The position of the Department of State on the meaning of the modification is that a letter from the Secretary of State dated March 21, 1991, expressing concern about section 109, led to the modified language adopted by the Conference Committee. It is the Department's view, as expressed in its letter to us, that:

"... In rejecting language that turns on whether a country 'has not made such contributions,' the conferees decided not to impose a standard that could be interpreted (and, indeed, had been interpreted in the report of the Senate Appropriations Committee) as covering countries until the full amount of their pledges had in fact been contributed. By instead adopting language that turns on whether a country 'has not fulfilled its commitment,' the conferees decided that the touchstone for deciding whether section 109 covers a country is the country's own commitment.

Thus, a country cannot be said to have 'not fulfilled its commitment' to pay an amount that is not yet due."

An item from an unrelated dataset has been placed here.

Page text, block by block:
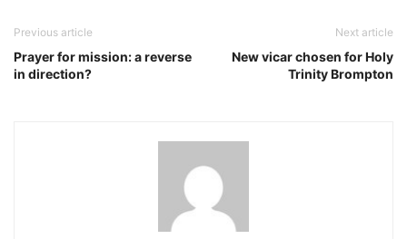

While the legislative history is silent as to whether section 109 was modified in response to the Secretary's concern, or as to whether the intent of the Conference Committee was, in fact, as suggested in the Department's letter, we are of the view that the language, as enacted, is susceptible to the Department's interpretation. We also recognize that you made a floor statement to the effect that the Conference Committee's change was only technical in nature and therefore should not be interpreted as substantively altering the meaning of the original Senate language. In the absence of any support in the Conference Report for this interpretation of the conference action, however, and in view of the language of section l09 as enacted, we see no basis for legal objection to the Department's position. Cf., B-230656, April 4, 1988.

If we can be of further assistance in this matter, please let us know.